Eigentlich könnte Gi-Hun Seong sich ein schönes Leben machen. In Staffel eins der Netflix-Serie „Squid Game“ ist er als Gewinner und einziger Überlebender aus den gleichnamigen Spielen hervorgegangen. Und ist deshalb ein reicher Mann. Aber Gi-Hun, gespielt von Lee Jung-jae, hat anderes im Sinn. Er will die Strukturen verändern, die Spielmacher aufspüren und das Squid Game stoppen.
Die politische Relevanz hinter dem „Squid Game“
Kurzer Recap: Staffel eins von „Squid Game“ zeigte uns, wie die ärmsten Menschen der Gesellschaft für tödliche Kinderspiele rekrutiert wurden. Den Gewinner erwartete ein hohes Preisgeld, sozialer Aufstieg, Ruhm. Hunderte nahmen teil, aber am Ende überlebte nur einer. Der Tenor der Kritiken nach Staffel eins: Diese Spiele sind eine Metapher für den Turbokapitalismus.
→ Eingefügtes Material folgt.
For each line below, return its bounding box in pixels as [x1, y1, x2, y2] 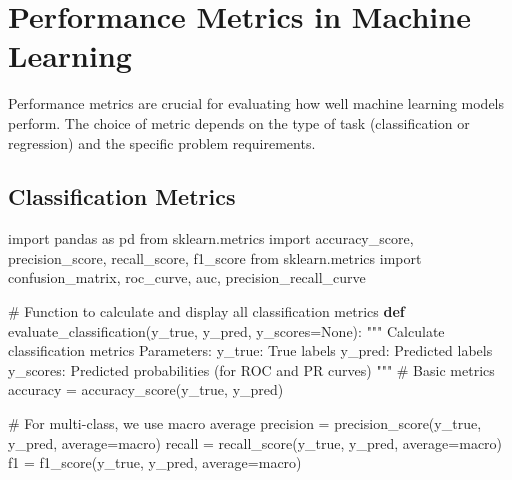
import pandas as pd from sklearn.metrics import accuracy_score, [8, 228, 414, 249]
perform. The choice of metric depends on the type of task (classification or [8, 112, 470, 133]
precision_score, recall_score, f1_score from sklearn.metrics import [8, 247, 422, 268]
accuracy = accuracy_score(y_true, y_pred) [8, 379, 284, 400]
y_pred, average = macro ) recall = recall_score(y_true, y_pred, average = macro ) [8, 432, 503, 453]
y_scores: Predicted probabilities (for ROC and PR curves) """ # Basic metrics [8, 359, 495, 380]
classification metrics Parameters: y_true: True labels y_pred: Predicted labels [8, 340, 493, 361]
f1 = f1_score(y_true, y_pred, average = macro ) [8, 452, 302, 473]
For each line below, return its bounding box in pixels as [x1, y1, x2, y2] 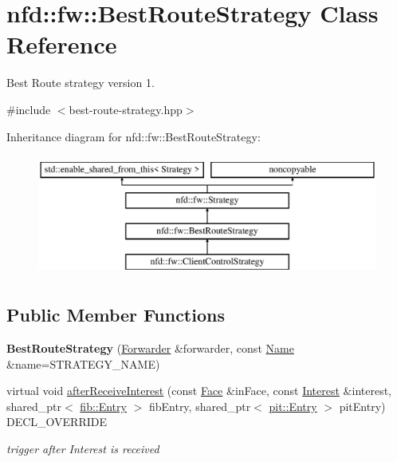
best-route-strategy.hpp [69, 101, 183, 117]
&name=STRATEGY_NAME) [6, 355, 160, 372]
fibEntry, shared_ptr [148, 397, 251, 414]
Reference [6, 28, 117, 61]
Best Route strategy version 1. [6, 74, 155, 91]
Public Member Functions [6, 302, 225, 327]
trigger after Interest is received [6, 440, 159, 457]
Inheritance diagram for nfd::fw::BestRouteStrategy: [6, 128, 261, 144]
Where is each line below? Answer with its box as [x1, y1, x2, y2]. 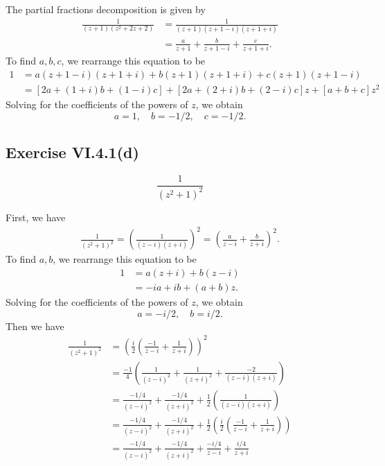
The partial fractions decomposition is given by [6, 2, 206, 16]
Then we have [6, 318, 64, 333]
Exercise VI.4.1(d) [6, 141, 139, 163]
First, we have [6, 210, 66, 225]
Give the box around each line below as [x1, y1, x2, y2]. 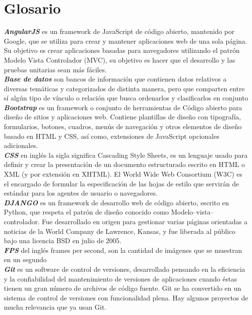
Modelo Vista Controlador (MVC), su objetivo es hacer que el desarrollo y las [4, 54, 235, 65]
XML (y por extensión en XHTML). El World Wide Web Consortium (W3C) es [4, 169, 242, 179]
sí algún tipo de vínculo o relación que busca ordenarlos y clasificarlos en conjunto [4, 93, 249, 103]
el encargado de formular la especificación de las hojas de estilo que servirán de [4, 178, 239, 188]
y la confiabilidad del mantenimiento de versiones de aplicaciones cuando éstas [4, 273, 237, 283]
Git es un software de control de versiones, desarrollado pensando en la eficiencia [4, 264, 245, 274]
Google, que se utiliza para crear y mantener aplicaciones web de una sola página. [4, 35, 247, 46]
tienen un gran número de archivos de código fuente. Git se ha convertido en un [4, 283, 241, 293]

Großer Reichtum für wenige, der auf Ausbeutung der armen Mehrheit fußt – die dafür mit dem Leben bezahlt.
Durchwachsene Reaktionen auf Staffel zwei
Die Reaktionen auf Staffel zwei fallen trotz des großen Streaming-Erfolgs dagegen eher durchwachsen aus. „Das Prinzip der Serie schockt nicht mehr“, heißt es beispielsweise bei Zeit Online, Berichte über unzufriedene Fans haben sich in den letzten Wochen gehäuft, auch weil die Serie mit einem Cliffhanger endet. Ein Grund für die gemischten Reaktionen könnte darin liegen, dass die zweite Staffel der Netflix-Serie etwas ganz anderes erzählt als die erste.
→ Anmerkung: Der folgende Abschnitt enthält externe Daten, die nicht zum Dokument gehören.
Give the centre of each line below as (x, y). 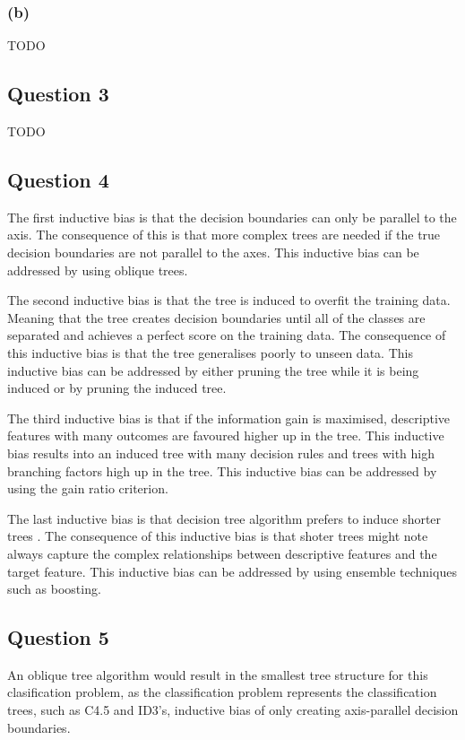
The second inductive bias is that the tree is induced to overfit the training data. (229, 300)
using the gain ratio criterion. (88, 488)
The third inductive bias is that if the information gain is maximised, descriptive (229, 418)
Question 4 (58, 179)
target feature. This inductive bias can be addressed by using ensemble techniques (232, 571)
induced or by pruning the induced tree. (117, 388)
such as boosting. (54, 589)
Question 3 (58, 94)
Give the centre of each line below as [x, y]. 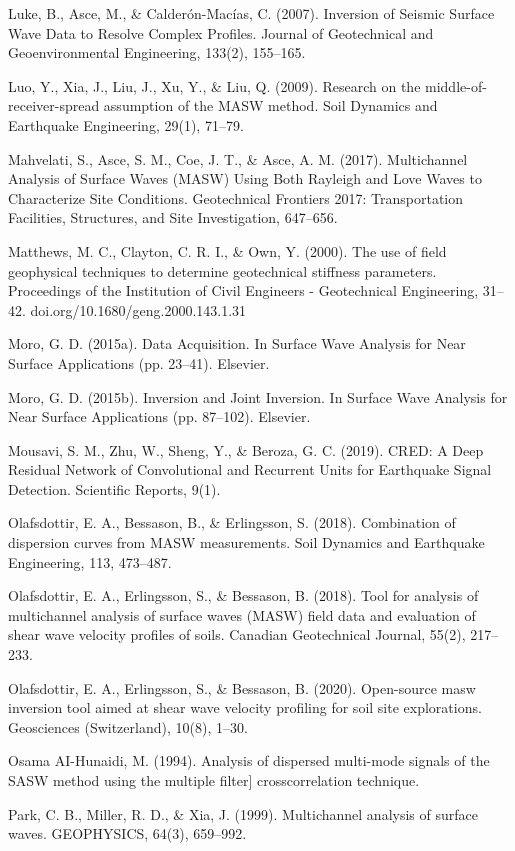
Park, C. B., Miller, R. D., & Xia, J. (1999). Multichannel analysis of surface [243, 813]
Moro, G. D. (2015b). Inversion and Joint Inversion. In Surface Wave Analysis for [258, 396]
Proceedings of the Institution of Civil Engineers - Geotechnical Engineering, [243, 290]
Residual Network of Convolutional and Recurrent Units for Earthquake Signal [250, 469]
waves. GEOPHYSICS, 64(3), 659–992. [127, 833]
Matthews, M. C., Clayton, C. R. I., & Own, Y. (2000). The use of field [227, 250]
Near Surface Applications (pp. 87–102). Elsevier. [159, 416]
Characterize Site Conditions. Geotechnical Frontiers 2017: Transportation [236, 197]
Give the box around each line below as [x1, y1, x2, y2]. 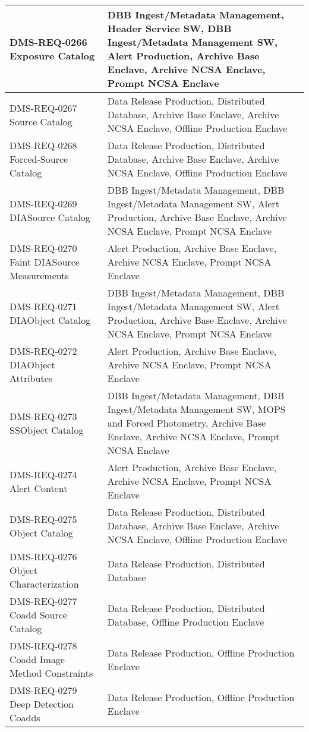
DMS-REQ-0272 [10, 344, 77, 358]
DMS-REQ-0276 [10, 550, 77, 563]
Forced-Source [10, 152, 68, 166]
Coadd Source [10, 608, 67, 621]
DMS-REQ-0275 [10, 512, 77, 526]
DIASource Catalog [10, 210, 90, 224]
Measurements [10, 269, 69, 282]
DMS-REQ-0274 [10, 467, 77, 481]
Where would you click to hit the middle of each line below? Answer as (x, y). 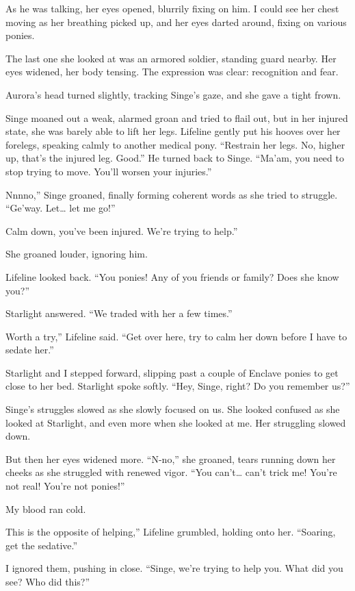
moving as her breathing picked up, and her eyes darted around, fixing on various (176, 22)
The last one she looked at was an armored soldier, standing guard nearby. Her (171, 58)
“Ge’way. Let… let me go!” (61, 208)
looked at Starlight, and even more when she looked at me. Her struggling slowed (176, 422)
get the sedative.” (42, 545)
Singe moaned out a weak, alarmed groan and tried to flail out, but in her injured (177, 117)
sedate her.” (30, 350)
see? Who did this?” (48, 581)
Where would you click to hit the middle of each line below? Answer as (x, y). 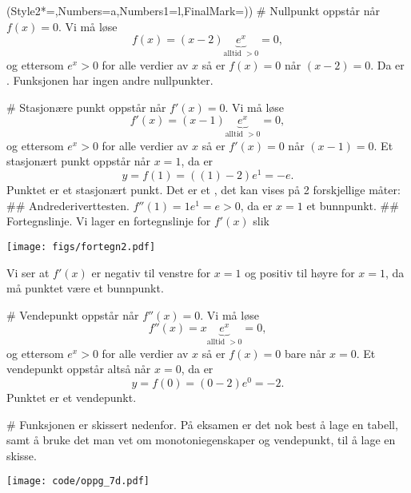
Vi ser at (28, 272)
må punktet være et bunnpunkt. (85, 288)
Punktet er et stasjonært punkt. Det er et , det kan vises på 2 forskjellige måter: (204, 190)
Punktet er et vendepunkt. (72, 398)
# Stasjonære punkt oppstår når (86, 107)
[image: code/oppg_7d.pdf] (78, 481)
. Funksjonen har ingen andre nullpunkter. (110, 80)
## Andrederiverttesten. (68, 205)

„Squid Game“ zeigt, warum gute Menschen scheitern
Die neuen „Squid Game“-Folgen konzentrieren sich darauf, wie Gi-Hun Seong, der gute Mensch, immer wieder daran scheitert, die todbringenden Strukturen zu zerschlagen. Zunächst kann er die Existenz des Squid Games nicht beweisen. Also muss er noch einmal an den Spielen teilnehmen – in der Hoffnung dort Verbündete zu finden und das Spiel dort zu stoppen. Aber auch das ist schwerer als gedacht. Selbst als die ersten Körper leblos zu Boden fallen, wollen die anderen Spieler nicht mitträumen von einer besseren Welt.
Serienmacher erschöpft von „Squid Game“-Produktion
Zu groß sind die wirtschaftlichen Zwänge. Die Motive der anderen Kandidaten: nicht gezahlte Schulden, hohe Rechnungen, Fehlinvestitionen, kranke Familienangehörige, die teure Medizin brauchen. Und dann diese verlockende, letzte kleine Chance, die das System noch bietet. Wer gewinnt, geht als reicher Mann oder reiche Frau nach Hause.
Genau wie seine Hauptfigur Gi-Hun scheint auch der koreanische Filmmacher Hwang Dong-hyuk frustriert zu sein. Vor allem davon, dass sich nichts ändert. Der Serienmacher, der selbst aus einem Armenviertel in Seoul stammt, sagte im Gespräch mit der BBC: „Ich bin so erschöpft, ich bin so müde. Ich muss zugeben: Ich habe Squid Game so satt. Ich bin mein Leben so leid, die ganze Zeit etwas bewerben zu müssen. Ich will aber nicht auf die Squid-Game-Insel!“
Wie die Spielmacher die Revolte unterbinden
Aber die ideologischen Barrieren der Spielmacher und der anderen Teilnehmer sind zumindest in dieser Staffel noch zu hoch für Gi-Hun und seinen Traum eines guten Lebens für alle. Während die strukturellen Zwänge die anderen Teilnehmer zum Weiterspielen zwingen, argumentieren die Spielmacher stets mit der Freiheit. „Wir wollen ihnen nichts Böses antun. Wir geben ihnen eine Chance“, sagen sie. Niemand werde gezwungen, hier mitzumachen – und die Spieler seien im Prinzip selbst schuld an der Misere.
Nachdem Staffel eins kritisiert hatte, wie pervers kapitalistischer Wettbewerb sein kann, ist Staffel zwei eine gelungene Reflexion darüber, warum sich nichts ändert. Zumindest für die auf der Squid-Game-Insel. Denn Netflix dürfte mit dieser Systemkritik wie schon nach Staffel eins noch einmal um viele Abos reicher geworden sein.